Work request ::
Take the lines below between the one holding "Mehdi Mansour [163, 106, 243, 123]" and the one holding "disponible dans l’archive.", inclusive, and copy them exactly. Add nothing.

Extracted entries ::
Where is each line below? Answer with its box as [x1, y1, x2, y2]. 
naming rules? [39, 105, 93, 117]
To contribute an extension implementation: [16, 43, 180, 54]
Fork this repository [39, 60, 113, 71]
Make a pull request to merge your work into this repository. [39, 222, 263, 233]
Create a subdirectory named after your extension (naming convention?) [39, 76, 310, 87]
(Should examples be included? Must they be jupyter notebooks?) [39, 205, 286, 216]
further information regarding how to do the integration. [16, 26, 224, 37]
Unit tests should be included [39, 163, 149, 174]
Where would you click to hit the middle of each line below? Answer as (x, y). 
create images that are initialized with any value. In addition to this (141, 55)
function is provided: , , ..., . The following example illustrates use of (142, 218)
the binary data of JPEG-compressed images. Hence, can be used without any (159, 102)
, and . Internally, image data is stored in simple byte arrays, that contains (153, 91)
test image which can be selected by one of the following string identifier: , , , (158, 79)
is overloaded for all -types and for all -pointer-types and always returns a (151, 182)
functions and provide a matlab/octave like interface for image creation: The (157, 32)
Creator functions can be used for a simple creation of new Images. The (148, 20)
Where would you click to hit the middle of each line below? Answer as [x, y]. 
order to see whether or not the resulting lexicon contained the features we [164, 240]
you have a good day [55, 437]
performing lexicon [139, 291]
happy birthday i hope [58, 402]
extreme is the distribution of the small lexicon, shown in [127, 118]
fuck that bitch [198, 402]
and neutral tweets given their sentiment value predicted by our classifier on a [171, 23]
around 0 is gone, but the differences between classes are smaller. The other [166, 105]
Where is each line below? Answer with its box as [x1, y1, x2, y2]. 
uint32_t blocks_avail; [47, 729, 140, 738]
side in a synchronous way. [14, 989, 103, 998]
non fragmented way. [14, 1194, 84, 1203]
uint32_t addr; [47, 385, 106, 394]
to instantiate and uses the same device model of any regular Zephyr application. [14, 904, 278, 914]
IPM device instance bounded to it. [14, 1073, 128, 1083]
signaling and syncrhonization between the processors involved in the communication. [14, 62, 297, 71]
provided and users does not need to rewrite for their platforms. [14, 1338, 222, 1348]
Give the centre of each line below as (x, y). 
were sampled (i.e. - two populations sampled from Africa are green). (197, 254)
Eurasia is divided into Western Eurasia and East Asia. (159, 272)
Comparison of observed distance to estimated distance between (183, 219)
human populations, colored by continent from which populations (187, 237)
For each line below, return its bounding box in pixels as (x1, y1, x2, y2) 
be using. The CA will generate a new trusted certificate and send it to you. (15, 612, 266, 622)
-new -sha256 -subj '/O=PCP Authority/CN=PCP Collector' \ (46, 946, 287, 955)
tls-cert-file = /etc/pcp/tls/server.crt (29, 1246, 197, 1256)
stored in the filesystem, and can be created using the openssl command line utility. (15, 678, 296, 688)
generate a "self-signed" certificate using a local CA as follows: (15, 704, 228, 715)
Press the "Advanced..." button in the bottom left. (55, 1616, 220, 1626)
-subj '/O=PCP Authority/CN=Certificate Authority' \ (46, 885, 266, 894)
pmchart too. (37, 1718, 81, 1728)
* * *
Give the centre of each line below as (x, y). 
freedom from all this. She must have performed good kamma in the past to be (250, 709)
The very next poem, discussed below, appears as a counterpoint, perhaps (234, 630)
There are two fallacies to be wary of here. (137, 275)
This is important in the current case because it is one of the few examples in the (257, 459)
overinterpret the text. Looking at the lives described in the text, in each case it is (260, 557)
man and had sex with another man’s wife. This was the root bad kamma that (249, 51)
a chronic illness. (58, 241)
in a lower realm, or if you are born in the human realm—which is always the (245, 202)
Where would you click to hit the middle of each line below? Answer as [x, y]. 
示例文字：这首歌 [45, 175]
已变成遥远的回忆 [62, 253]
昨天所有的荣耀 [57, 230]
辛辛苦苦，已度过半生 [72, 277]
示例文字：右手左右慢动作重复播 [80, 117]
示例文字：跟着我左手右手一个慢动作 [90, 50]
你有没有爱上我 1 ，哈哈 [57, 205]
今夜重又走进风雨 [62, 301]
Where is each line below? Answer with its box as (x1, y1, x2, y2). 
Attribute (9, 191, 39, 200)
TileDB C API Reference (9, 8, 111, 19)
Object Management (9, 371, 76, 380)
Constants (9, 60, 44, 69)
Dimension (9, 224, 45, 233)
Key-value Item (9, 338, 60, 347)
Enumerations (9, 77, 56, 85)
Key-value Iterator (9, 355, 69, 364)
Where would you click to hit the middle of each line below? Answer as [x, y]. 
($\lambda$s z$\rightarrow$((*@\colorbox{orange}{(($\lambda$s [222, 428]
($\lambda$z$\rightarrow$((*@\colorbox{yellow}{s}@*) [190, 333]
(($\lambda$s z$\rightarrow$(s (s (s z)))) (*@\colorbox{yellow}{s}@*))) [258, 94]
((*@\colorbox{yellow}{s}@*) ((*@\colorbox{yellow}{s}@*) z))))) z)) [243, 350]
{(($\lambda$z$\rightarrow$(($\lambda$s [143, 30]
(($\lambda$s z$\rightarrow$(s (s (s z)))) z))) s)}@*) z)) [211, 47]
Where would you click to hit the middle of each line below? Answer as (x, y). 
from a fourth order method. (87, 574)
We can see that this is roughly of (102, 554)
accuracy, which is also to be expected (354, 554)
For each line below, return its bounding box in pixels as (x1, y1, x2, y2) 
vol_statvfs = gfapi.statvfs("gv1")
---
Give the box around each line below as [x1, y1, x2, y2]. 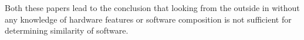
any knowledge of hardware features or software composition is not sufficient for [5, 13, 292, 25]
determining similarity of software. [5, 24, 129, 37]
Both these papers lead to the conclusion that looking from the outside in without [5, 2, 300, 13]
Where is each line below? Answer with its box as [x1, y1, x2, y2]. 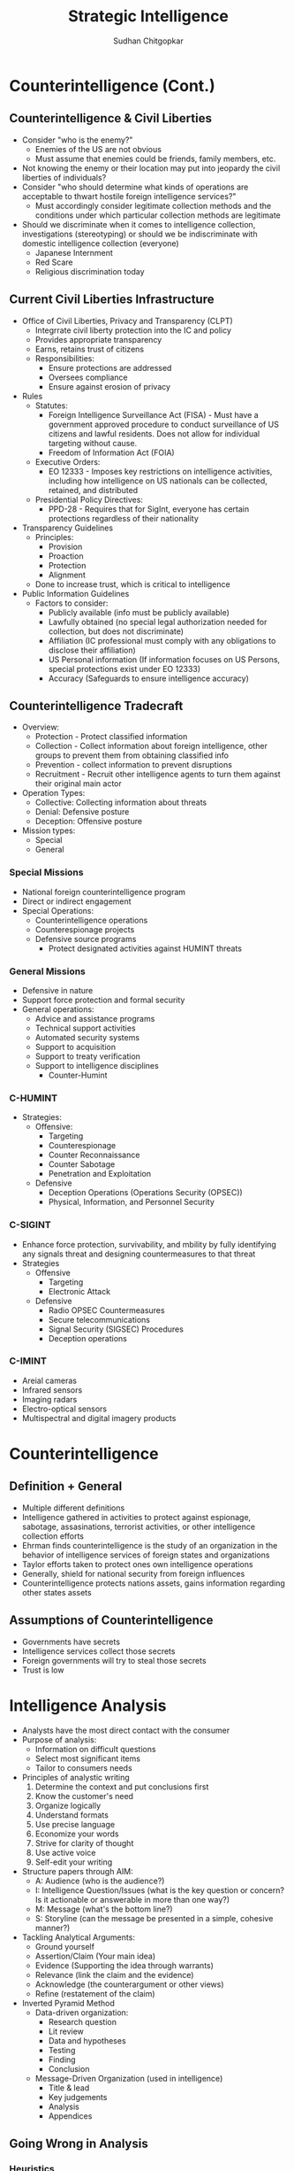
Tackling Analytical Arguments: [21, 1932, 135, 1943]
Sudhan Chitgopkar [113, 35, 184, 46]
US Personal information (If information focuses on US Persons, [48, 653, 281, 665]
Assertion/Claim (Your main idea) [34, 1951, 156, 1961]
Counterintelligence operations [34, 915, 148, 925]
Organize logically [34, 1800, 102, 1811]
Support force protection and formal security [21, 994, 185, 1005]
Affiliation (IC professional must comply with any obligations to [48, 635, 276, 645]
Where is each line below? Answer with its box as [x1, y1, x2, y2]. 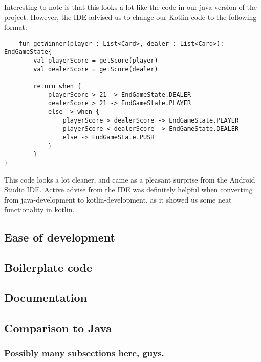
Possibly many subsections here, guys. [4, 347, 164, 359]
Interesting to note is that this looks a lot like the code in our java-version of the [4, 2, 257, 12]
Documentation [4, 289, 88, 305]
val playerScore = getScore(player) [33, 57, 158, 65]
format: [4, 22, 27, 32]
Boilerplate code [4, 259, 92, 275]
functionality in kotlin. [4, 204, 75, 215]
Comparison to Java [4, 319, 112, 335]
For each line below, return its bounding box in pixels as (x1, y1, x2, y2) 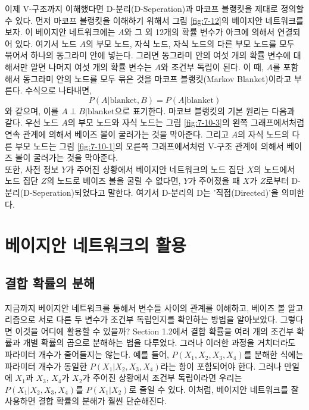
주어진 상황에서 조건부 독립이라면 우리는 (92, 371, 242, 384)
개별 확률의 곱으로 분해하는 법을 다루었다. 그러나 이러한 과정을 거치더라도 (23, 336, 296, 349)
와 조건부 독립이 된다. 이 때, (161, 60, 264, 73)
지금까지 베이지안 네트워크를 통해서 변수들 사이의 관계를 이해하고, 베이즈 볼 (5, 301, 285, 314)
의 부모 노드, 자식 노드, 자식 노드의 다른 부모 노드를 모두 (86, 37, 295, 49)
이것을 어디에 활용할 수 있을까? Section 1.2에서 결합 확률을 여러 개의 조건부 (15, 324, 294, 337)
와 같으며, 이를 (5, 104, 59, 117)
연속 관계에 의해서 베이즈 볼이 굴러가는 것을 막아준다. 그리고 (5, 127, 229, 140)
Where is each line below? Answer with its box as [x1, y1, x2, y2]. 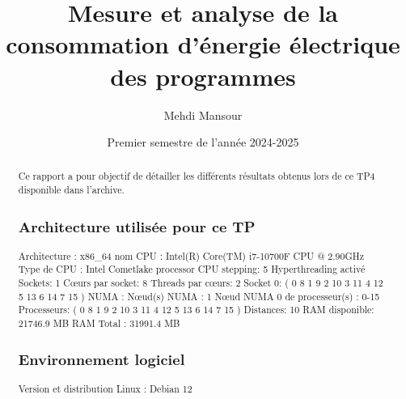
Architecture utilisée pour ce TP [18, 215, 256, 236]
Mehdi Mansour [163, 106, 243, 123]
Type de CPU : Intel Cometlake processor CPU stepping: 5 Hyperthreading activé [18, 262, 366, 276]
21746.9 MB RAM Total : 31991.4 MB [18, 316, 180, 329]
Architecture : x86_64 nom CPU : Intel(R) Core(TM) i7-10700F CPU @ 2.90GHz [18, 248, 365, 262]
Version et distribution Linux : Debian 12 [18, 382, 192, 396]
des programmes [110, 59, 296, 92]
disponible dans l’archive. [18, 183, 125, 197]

Task answer ::
Mehdi Mansour [163, 106, 243, 123]
Type de CPU : Intel Cometlake processor CPU stepping: 5 Hyperthreading activé [18, 262, 366, 276]
21746.9 MB RAM Total : 31991.4 MB [18, 316, 180, 329]
Architecture : x86_64 nom CPU : Intel(R) Core(TM) i7-10700F CPU @ 2.90GHz [18, 248, 365, 262]
Version et distribution Linux : Debian 12 [18, 382, 192, 396]
des programmes [110, 59, 296, 92]
disponible dans l’archive. [18, 183, 125, 197]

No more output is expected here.